◆ **Your assignment**
For this exercise, write out the full listing that follows exactly and skip its pictures.

◆ **Data records**
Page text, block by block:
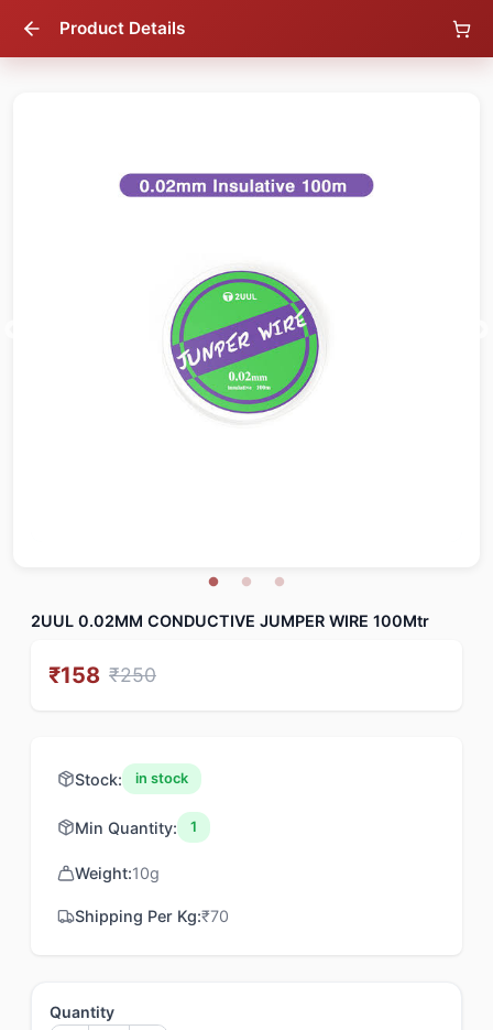
Product Details
2UUL 0.02MM CONDUCTIVE JUMPER WIRE 100Mtr
₹158 ₹250
37 % OFF
Stock: in stock
Min Quantity: 1
Weight:10g
Shipping Per Kg:₹70
Quantity
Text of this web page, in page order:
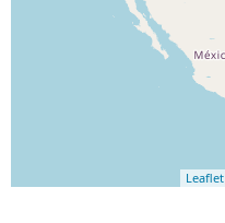
Leaflet
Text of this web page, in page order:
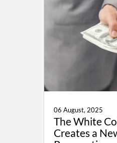
06 August, 2025
The White
Creates a
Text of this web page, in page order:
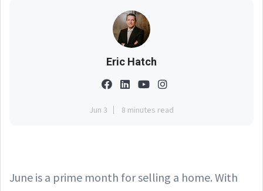
Eric Hatch
Jun 3 8 minutes read
June is a prime month for selling a home. With

◆ **Answer to this exercise**
Page text, block by block:
Product Details
2UUL 0.02MM CONDUCTIVE JUMPER WIRE 100Mtr
₹158 ₹250
37 % OFF
Stock: in stock
Min Quantity: 1
Weight:10g
Shipping Per Kg:₹70
Quantity
Text of this web page, in page order:
Leaflet
Text of this web page, in page order:
06 August, 2025
The White
Creates a
Text of this web page, in page order:
Eric Hatch
Jun 3 8 minutes read
June is a prime month for selling a home. With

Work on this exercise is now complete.